* _What you need to do_: Within the data beneath, some lines may hold the word "formato". Give the number of those lines and nothing else.

* _Material for the task_:
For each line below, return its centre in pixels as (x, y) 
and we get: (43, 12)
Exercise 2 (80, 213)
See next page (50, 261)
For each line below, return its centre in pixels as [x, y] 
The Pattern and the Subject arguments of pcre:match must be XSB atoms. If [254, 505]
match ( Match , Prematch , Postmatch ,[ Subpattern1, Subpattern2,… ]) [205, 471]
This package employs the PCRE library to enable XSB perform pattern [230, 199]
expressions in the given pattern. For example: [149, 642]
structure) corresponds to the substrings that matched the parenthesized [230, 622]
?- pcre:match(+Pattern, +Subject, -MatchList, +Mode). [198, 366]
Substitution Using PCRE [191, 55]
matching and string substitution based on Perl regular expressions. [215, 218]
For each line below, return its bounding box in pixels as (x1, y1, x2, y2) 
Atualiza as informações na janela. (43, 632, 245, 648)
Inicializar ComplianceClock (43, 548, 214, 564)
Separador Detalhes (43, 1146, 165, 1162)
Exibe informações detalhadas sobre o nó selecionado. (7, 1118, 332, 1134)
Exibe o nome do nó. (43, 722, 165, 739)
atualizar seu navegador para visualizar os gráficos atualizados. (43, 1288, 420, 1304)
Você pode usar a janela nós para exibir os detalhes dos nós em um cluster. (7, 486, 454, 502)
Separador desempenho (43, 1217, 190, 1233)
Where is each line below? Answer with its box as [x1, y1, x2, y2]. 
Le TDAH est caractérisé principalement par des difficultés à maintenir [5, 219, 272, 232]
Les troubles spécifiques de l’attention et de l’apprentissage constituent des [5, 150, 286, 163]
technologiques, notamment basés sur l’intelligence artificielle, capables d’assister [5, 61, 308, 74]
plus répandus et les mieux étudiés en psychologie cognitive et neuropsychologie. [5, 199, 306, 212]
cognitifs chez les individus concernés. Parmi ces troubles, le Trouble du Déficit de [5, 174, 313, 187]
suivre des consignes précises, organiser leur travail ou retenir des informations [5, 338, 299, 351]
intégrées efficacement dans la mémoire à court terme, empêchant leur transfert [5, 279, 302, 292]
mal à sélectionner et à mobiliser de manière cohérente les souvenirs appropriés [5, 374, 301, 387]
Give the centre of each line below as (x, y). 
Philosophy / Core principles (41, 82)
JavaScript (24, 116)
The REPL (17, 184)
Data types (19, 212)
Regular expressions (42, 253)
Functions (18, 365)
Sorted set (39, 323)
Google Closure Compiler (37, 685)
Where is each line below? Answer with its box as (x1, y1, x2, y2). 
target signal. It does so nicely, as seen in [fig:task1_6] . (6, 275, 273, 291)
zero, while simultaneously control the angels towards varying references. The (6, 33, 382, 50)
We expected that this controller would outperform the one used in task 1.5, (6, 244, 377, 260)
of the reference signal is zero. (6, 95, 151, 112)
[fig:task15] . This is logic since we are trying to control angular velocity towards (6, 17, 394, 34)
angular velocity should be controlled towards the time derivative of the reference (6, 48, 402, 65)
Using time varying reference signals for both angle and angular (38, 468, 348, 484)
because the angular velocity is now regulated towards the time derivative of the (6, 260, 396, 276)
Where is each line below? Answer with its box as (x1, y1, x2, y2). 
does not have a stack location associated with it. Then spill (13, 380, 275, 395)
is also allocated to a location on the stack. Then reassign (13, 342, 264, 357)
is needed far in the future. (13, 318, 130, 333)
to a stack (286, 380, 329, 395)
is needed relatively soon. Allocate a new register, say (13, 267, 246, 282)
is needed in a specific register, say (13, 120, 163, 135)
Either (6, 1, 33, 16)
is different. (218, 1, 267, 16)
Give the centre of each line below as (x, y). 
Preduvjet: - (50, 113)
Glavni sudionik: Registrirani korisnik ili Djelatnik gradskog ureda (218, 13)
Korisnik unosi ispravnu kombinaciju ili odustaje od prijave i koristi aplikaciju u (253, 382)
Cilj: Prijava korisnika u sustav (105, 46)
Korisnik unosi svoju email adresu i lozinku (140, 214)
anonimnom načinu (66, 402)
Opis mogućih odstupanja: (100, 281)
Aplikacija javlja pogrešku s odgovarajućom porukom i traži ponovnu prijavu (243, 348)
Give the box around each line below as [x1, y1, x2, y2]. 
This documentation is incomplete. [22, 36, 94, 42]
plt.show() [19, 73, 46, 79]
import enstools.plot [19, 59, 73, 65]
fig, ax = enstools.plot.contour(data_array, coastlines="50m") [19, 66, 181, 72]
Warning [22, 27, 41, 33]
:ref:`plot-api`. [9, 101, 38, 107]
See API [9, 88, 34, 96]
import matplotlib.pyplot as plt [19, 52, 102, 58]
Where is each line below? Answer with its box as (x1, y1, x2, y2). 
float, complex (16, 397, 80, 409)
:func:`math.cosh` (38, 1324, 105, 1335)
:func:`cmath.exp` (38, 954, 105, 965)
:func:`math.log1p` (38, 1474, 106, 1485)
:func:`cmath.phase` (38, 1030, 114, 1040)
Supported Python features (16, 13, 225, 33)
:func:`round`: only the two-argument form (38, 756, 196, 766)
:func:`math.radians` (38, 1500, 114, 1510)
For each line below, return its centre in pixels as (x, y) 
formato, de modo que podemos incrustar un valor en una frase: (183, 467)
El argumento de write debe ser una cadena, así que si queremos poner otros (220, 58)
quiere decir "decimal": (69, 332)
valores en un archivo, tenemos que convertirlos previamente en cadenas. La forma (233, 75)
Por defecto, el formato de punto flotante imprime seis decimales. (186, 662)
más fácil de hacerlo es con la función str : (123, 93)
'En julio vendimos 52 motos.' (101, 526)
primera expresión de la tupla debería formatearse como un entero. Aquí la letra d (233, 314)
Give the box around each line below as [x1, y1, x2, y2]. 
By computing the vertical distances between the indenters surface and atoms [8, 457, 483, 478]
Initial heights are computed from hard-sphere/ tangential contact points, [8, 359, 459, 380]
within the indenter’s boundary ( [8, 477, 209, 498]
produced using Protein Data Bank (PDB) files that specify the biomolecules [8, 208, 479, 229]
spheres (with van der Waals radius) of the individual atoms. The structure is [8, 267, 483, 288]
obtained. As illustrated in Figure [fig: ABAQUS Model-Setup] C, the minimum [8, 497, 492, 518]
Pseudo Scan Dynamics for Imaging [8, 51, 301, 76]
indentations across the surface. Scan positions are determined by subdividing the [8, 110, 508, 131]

* _Answer to the exercise_: 2